# Can't get Tivo to respond to telnet or ftp



## bis (Jun 14, 2006)

I am trying to enable telnet and ftp on my Tivo, and AFAIK I've done everything I need to do, but it's not responding.

I have a Tivo-branded Series 2 DVR (the 60 GB version, but I've upgraded to 120), running kernel version 7.2.2b-oth-01-2-140.

Using the PTVupgrade CD, I've modified the kernel, and have verified that my changes to files in /etc/rc.d are not being removed. I added the following lines to rc.sysint.author (yes, I did make this file executable with "chmod 755"), and when that didn't work, I added them directly to the bottom of rc.sysinit (right before the last line that echos a message indicating that rc.sysinit is complete):

tnlited 23 /bin/bash -login &
/var/hack/tivoftpd.mips

(Yes, tivoftpd.mips is in /var/hack and is executable).

Next, I tried adding "/sbin/" before tnlited, and I added the following line to disable the firewall:

[ -x /etc/netfilter-disable ] && /etc/netfilter-disable

I still can't telnet or ftp to the Tivo. It responds to ping, and it boots up and runs fine, but when I try to telnet I get "Could not open connection to host...", and when I try to ftp I get "ftp: connect :Unknown error number.

Does anyone have any ideas?

[Note: I'm following instructions in a guide called "How to hack your Tivo Series 2 (AT&T/Tivo/Comcast model) w/HMO to stream content to your computer". I tried to provide the URL but apparently I'm not allowed to, but if you google for "How to hack your Tivo Series 2" it will be the first hit.]


----------



## arctanstevo (Mar 28, 2003)

What is the model #? Some series 2 are not hackable in that manner, some are. Do a search for a list of hackable tivo's.

When you hooked the drive back up to your PC, were your changes to enable telnet still there?

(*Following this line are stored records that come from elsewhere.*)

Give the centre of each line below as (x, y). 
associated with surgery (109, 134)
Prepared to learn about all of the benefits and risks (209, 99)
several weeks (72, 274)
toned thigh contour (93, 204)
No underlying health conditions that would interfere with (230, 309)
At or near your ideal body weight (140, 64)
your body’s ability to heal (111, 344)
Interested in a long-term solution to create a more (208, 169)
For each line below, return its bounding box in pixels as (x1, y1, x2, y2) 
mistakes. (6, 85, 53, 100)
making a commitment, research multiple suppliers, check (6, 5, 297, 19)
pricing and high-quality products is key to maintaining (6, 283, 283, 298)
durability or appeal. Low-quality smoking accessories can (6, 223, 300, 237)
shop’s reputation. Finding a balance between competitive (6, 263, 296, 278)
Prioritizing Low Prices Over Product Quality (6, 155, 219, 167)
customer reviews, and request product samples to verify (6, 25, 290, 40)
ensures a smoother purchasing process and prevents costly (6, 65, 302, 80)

I'm not familiar with the command you used to disable the firewall, I just remember renaming it oh so long ago.


----------



## MungoJerrie (Mar 30, 2006)

I believe newer sw versions require you to change iptables as opposed to just renaming netfilter. Try this:

cd to /sbin on mounted "root" partition
mv iptables iptables.old
echo -e '#!/bin/bash\nexit 0' > iptables
chmod 755 iptables

That ought to do the trick!


----------



## bis (Jun 14, 2006)

When I put the drive back in the PC, I can see that all my previous changes have been left intact, ever since I replaced the kernel with the hacked version from the PTVupgrade CD.

The model # is TCD140060. It's not a new model, I've had it for 4 years. Are you saying that some Series 2 are completely unhackable, even with killhdinitrd, and there's no way to get around it?? I haven't seen any mention that some Tivos are unhackable in any of the guides I've looked at, and I haven't been able to find any sort of list of which models are hackable, do you have any idea where I might find one? 

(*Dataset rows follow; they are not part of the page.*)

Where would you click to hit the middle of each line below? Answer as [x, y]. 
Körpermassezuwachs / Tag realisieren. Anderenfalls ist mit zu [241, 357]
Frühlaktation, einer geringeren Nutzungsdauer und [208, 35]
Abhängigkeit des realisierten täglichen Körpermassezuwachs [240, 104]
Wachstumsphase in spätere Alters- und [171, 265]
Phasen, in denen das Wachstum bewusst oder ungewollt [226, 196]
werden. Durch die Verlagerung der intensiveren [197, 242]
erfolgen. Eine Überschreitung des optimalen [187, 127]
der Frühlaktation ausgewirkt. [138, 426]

The command I used to disable the firewall was copied verbatim from the guide I mentioned, I really don't know what it's supposed to do. Maybe it doesn't work. You say that you renamed the firewall, maybe I should try that. Do you know what filename I should look for?


----------



## bis (Jun 14, 2006)

I tried what MungoJerrie suggested, but the Tivo didn't like that at all. It went into an infinite reboot cycle, crashing each time a few seconds after reaching the "Almost there. Just a few minutes more..." message. I had to change everything back.

I'm not sure what echo -e is supposed to do, but it doesn't appear to be supported by the PTVupgrade CD. I'm assuming that it's to enable metacharacters, so I created a file called iptables with the following contents and made it executable:

#!/bin/bash
exit 0

BTW, the original iptables is a 140k binary file, can it really be replaced with a two-line text file? When I put the drive back in my PC to change it back, I noticed that the new iptables file also turned into a binary, albeit a very small one (19b).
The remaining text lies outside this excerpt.